Петя вытирал полотенцем руки, растворил окно. Оттуда тянуло тонкой и печальной осенью. Липы еще держались; но клен золотел, и его большие листья медленно, бесшумно летели вниз.
Слушая Степана, Петя сел на подоконник, и вдруг ему представилось, что никогда уже он не увидит Ольги Александровны, и все то немногое, что было между ними, стало сном, видением, куда-то пропало, как пропадают эти золотые, солнечные минуты, как ушла вся его предшествующая жизнь. Перевернулась страница, началась новая. Пробьет ее час, – так же заметет ее спокойное, туманное время.
– А где же сейчас Клавдия? – спросил он, очнувшись.
– Мы устроились тут на всю зиму, – сказал Степан. – В Петербурге мне неудобно было оставаться. У меня есть кой-какая работа, а там видно будет. Живем на Плющихе.
Он говорил устало, как бы нехотя. Казалось, думал он о другом.
– Приходи, увидишь. Неказисто, – он улыбнулся, – да это пустое.
– Степан, – спросил Петя, – а что ты вообще думаешь делать? Готовиться куда-нибудь? В университет?
Степан сидел, наклонив стриженую голову, сложив руки на коленях и слегка сгорбившись. Он впал в глубокую задумчивость.

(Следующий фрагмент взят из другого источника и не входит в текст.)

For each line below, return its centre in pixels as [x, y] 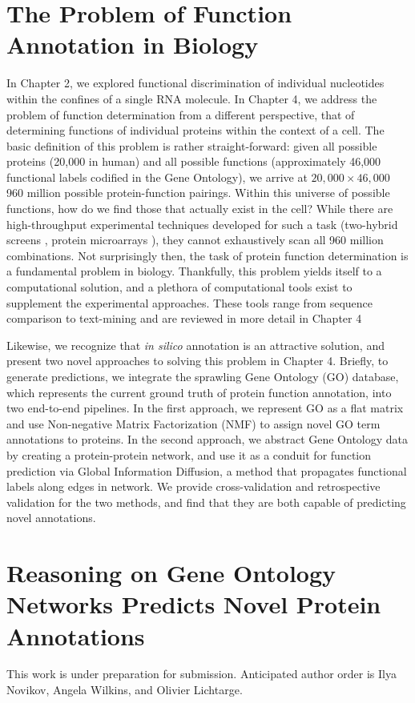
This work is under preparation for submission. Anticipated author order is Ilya [201, 674]
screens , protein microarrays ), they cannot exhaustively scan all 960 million [195, 240]
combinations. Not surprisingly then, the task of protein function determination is [207, 255]
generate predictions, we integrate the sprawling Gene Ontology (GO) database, [203, 376]
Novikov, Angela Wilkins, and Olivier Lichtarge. [125, 690]
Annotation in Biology [133, 44]
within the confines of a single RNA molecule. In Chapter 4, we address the [192, 98]
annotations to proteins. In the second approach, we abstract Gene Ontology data [207, 439]
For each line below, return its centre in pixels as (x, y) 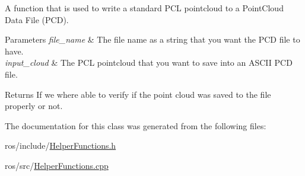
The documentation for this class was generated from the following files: (136, 125)
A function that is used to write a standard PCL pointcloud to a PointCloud (144, 8)
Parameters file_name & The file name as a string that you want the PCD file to (152, 39)
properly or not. (34, 106)
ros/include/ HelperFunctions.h (61, 145)
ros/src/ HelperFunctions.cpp (57, 165)
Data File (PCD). (37, 19)
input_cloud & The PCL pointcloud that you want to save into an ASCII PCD (149, 63)
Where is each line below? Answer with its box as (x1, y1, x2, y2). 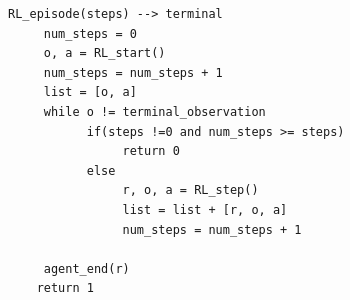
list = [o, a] (43, 85, 137, 100)
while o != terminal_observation (43, 104, 266, 119)
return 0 (122, 144, 180, 159)
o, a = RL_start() (43, 46, 166, 61)
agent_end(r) (43, 261, 130, 276)
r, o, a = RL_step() (122, 183, 259, 198)
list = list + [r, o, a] (122, 202, 288, 217)
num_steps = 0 (43, 26, 137, 41)
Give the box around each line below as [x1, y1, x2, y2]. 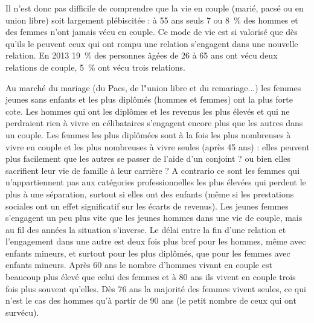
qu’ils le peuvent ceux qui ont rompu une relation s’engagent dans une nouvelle [5, 37, 298, 50]
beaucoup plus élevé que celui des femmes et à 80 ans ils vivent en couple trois [5, 270, 296, 283]
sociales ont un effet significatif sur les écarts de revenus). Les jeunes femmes [5, 199, 289, 212]
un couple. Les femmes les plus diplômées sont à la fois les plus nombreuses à [5, 128, 291, 141]
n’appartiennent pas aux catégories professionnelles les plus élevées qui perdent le [5, 176, 306, 188]
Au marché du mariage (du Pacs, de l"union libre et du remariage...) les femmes [5, 81, 301, 94]
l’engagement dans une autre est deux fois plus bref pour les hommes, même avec [5, 235, 306, 248]
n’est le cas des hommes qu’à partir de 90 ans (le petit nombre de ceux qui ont [5, 294, 296, 307]
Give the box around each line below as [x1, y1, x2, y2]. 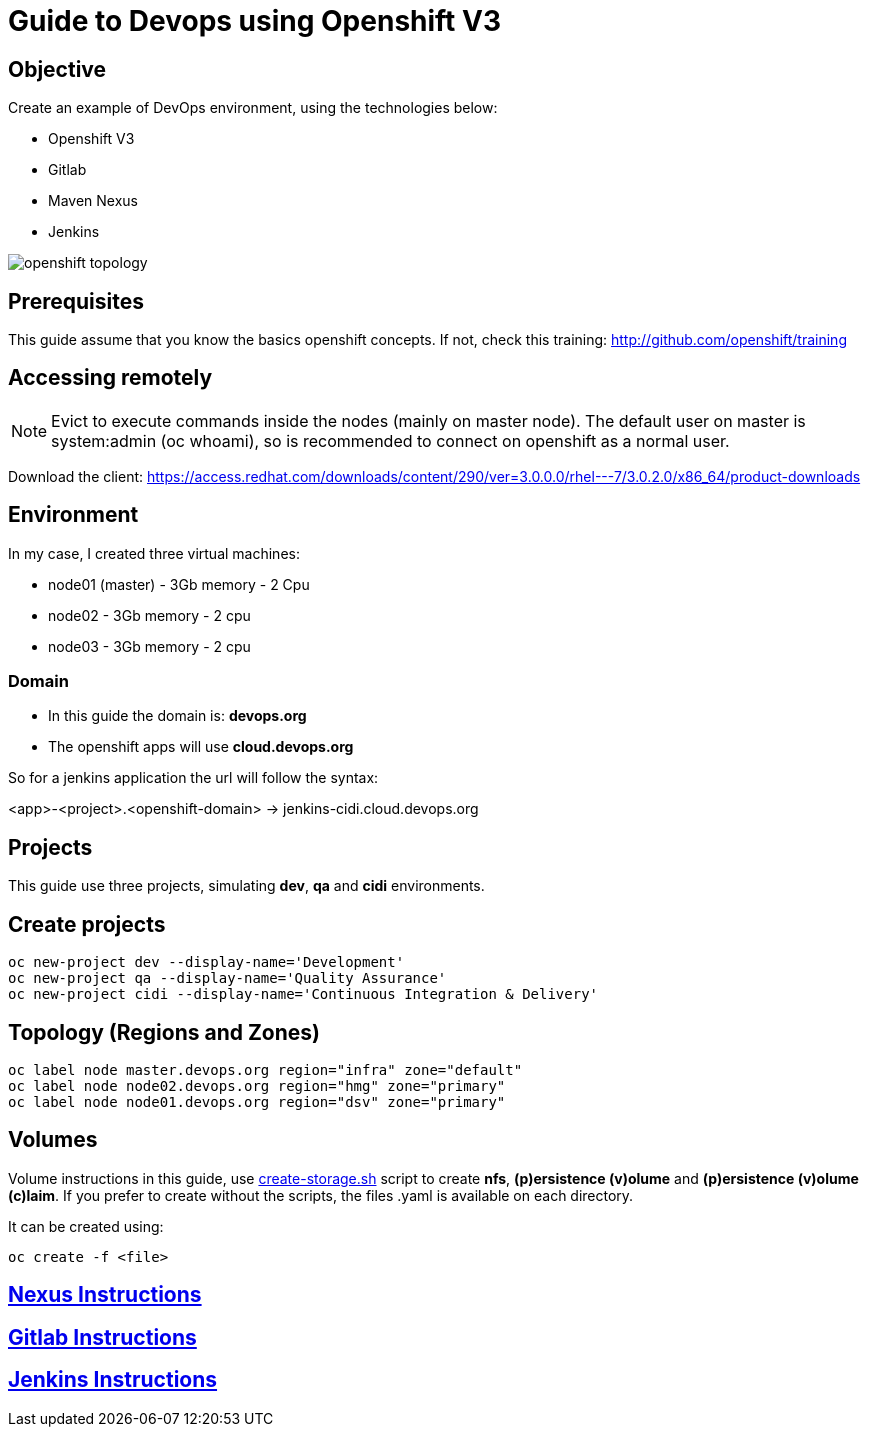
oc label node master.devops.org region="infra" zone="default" [8, 1061, 523, 1078]
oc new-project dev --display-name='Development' [8, 954, 405, 971]
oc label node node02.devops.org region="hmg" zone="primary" [8, 1077, 506, 1094]
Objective [8, 56, 107, 82]
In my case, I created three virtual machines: [8, 544, 300, 562]
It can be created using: [8, 1217, 164, 1235]
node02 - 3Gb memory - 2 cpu [48, 606, 251, 624]
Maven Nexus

– Что тебе ответить? – сказал он, наконец. – Не знаю.
Он встал и прошелся.
– Да, может быть, в университет, может быть. Дело не в том. Пожалуй, это глупо, и ты посмеешься, Петр: все равно, я скажу. Я должен сделать что-то большое, настоящее. Пока я этого не сделал, я непокоен. Меня что-то гложет.
– Что же именно? – спросил Петя робко. – В каком направлении?
– Я желал бы, – сказал Степан, – чтобы моя жизнь послужила великому делу. Скажем так: народу, правде.
Петя вздохнул.
–, Да-а… Это большая задача.
– Поэтому меня мало интересует другое…
Петя не особенно удивился его словам. С детских лет он относился к Степану известным образом, считал его выше себя, и то, что Степан ищет большого, казалось ему естественным.
Степан замолчал. Как будто он смутился даже, что высказал неожиданно то, что должно было принадлежать лишь ему.
Прощаясь, он сказал Пете:
– Конечно, может, я высоко хватил… Во всяком случае, это между нами. Я тебя давно знаю, так вот…
Петя кивнул. Степан мог быть покоен: он-то, во всяком случае, не поймет его превратно.
Когда он ушел, Петя снова задумался о нем и о себе. Вот какой человек Степан! Что ему суждено? И добьется ли он своего? «Во всяком случае, этому можно только завидовать, – прибавил он про себя, со вздохом. – Конечно, завидовать».
Потом мысли его перешли на Алешу, Лизавету. Петя в темноте улыбнулся. На сердце его стало легко, вольно. «Эти совсем другие, ни чуточки не похожи, но они… славные».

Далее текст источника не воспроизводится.